Just to make at least something to compare, I implemented exactly the same server in Java 7 and Spring 4 with the Tomcat 7 web server and got the following numbers.

• 1000 consecutive PUT requests to create an article entry.
  Average response time: 51 milliseconds, approximately 19-20 requests per second.
  
• 100 threads with 100 PUT requests each.
  Average response time: 104 milliseconds, approximately 960 parallel requests per second.
  
• 100 threads of 1000 GET requests returning 10 article entries.
  Average response time: 26 milliseconds, approximately 3800 requests per second.
  

findings

If you do not have enough practice in Haskell, and you want to try writing web applications on it, here you will find an example of a simple server with CRUD operations for one entity, Article, described in the article. The application is implemented as a JSON REST service and requires basic authentication on secure routes. MySQL is used for data storage, a connection pool is used to improve performance. Since the application does not store state in the session, it is very easy to scale it horizontally, and besides, the stateless server is ideal for developing microservice architecture .

Using Haskell to develop a JSON REST server has made it possible to get a short and beautiful source that, among other things, is easy to maintain: refactoring, making changes and additions will not require much work, because the compiler itself will check the correctness of all changes.
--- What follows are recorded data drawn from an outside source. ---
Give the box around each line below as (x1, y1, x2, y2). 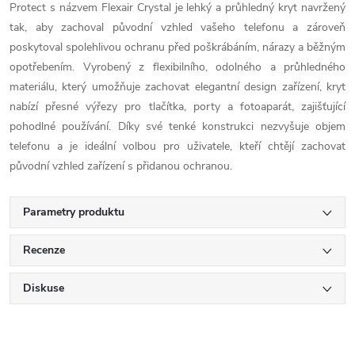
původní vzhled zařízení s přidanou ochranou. (10, 158, 232, 174)
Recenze (23, 242, 65, 258)
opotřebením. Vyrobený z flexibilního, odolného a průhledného (10, 59, 345, 74)
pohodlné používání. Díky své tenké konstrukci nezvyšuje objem (10, 119, 345, 134)
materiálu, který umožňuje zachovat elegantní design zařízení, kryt (10, 79, 345, 94)
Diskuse (23, 281, 64, 296)
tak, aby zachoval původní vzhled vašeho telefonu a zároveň (10, 20, 345, 35)
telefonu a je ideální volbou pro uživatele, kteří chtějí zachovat (10, 139, 345, 154)
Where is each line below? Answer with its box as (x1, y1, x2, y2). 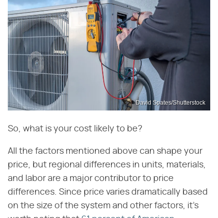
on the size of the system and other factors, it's (8, 201, 199, 211)
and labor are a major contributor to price (8, 174, 174, 183)
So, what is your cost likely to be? (8, 125, 144, 134)
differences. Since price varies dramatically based (8, 188, 208, 197)
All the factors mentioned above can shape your (8, 147, 202, 156)
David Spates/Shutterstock (136, 99, 205, 107)
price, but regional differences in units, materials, (8, 161, 206, 170)
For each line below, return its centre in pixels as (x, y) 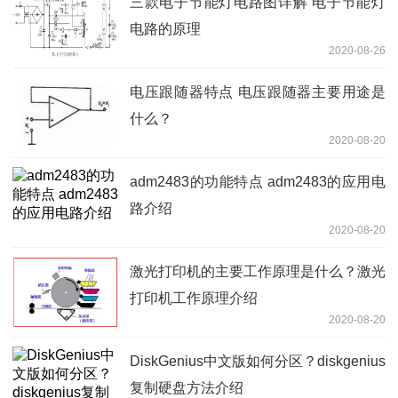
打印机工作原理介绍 (194, 298)
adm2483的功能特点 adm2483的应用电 (258, 181)
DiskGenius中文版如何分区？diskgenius (258, 361)
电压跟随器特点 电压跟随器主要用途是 (258, 92)
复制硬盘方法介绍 (187, 387)
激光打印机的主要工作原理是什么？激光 (258, 271)
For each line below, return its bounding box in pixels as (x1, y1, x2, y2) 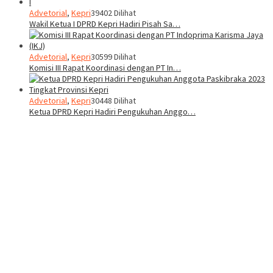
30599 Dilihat (91, 51, 136, 63)
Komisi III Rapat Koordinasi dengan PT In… (29, 62, 181, 74)
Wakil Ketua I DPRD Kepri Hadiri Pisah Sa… (29, 18, 180, 30)
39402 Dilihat (91, 7, 136, 19)
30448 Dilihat (91, 95, 136, 107)
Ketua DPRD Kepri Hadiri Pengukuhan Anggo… (29, 106, 196, 118)
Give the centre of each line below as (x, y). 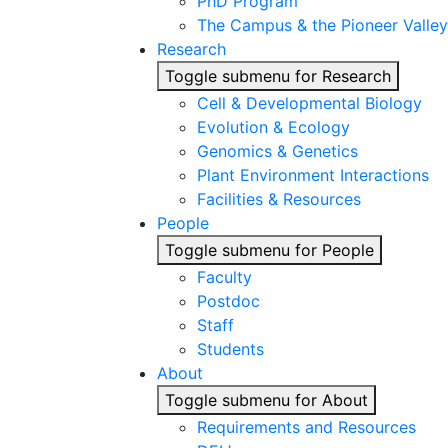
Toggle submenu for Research (278, 76)
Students (230, 349)
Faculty (224, 277)
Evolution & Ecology (273, 127)
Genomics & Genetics (277, 151)
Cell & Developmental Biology (309, 103)
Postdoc (228, 301)
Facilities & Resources (279, 199)
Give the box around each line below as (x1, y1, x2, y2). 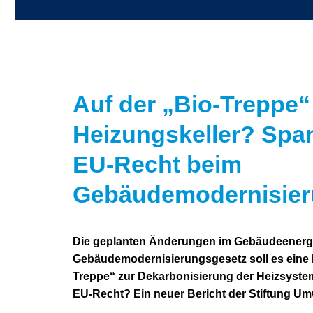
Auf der (73, 91, 162, 117)
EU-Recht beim (73, 151, 242, 177)
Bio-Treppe (174, 91, 298, 117)
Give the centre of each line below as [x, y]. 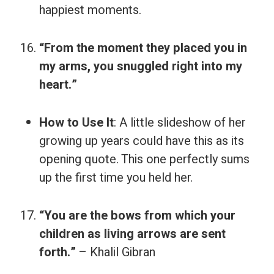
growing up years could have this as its [142, 141]
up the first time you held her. [116, 178]
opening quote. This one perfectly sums [144, 159]
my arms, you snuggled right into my [141, 66]
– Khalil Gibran [116, 252]
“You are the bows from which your [137, 216]
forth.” [57, 252]
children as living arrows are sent [132, 234]
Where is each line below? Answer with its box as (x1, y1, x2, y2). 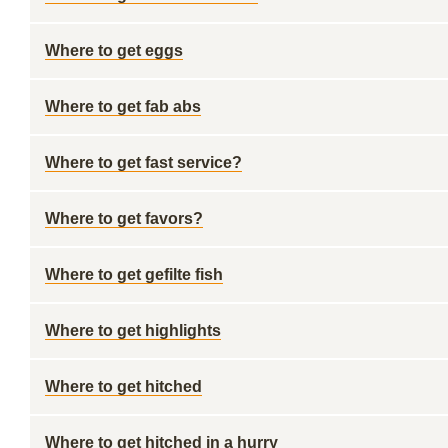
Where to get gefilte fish (45, 266, 223, 283)
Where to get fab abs (45, 98, 201, 115)
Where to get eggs (45, 42, 183, 59)
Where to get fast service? (45, 154, 242, 171)
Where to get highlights (45, 322, 221, 339)
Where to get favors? (45, 210, 203, 227)
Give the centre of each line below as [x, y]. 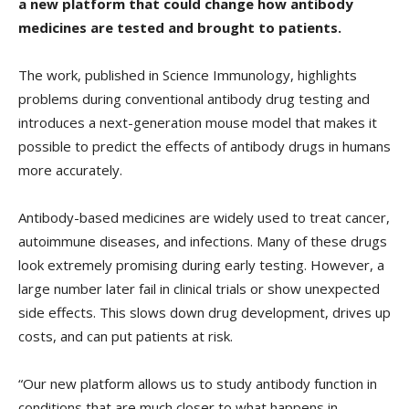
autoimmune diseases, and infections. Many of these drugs [203, 241]
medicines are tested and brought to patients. [180, 28]
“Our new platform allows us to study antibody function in [198, 384]
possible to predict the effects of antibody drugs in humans [204, 147]
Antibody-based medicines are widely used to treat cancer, [204, 218]
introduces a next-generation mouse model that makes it [198, 123]
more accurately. [70, 170]
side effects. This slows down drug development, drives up [204, 313]
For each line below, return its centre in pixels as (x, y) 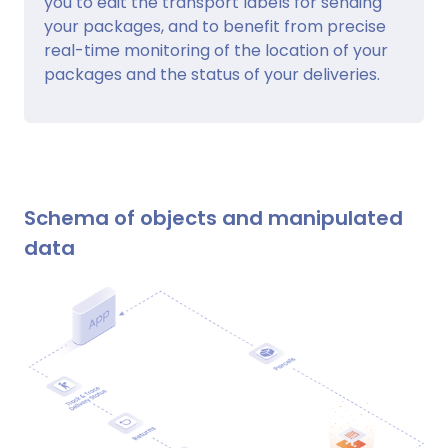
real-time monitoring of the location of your (216, 50)
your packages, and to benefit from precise (215, 26)
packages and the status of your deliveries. (212, 74)
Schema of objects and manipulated (213, 217)
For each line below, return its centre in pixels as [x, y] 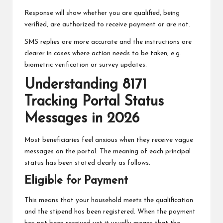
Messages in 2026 [82, 118]
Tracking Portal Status [94, 102]
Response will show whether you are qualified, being [102, 13]
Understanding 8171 [86, 85]
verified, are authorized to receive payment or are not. [107, 24]
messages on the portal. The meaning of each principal [108, 151]
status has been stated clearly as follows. [87, 163]
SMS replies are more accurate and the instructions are [108, 42]
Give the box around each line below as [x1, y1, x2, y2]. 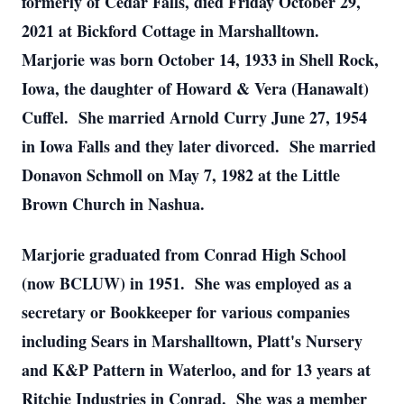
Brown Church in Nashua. [22, 192, 205, 216]
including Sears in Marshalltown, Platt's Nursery [22, 329, 363, 353]
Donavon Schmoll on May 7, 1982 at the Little [22, 163, 340, 187]
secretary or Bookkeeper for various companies [22, 300, 350, 324]
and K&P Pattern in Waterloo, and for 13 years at [22, 358, 371, 381]
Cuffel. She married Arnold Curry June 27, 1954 [22, 106, 367, 129]
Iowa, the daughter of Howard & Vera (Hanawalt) [22, 77, 369, 100]
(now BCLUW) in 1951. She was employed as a [22, 271, 352, 295]
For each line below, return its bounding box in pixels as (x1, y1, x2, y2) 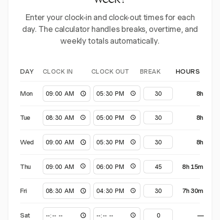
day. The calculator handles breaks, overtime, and (22, 25, 198, 34)
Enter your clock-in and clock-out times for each (25, 13, 195, 22)
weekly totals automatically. (60, 36, 160, 46)

The disadvantage of using Haskell is not very high performance of the received web service in comparison with the similar written in Java.

PS

On the advice of the comments conducted additional testing. Changing the number of threads to N = 8 inclusive - does not affect performance. When reducing N further, the performance drops, because On my laptop 8 logical cores.

Another interesting thing. If you disable saving the record in the database, the average delay in the response of the service in Haskell drops to as much as 6 milliseconds (!), In a similar service in java this time is 80ms. Those. the bottleneck in the shown project is interaction with the database, if you turn it off, then Haskell is 13 times faster than the similar functionality in Java. Memory consumption is also several times lower: approximately 80MB vs. 400MB.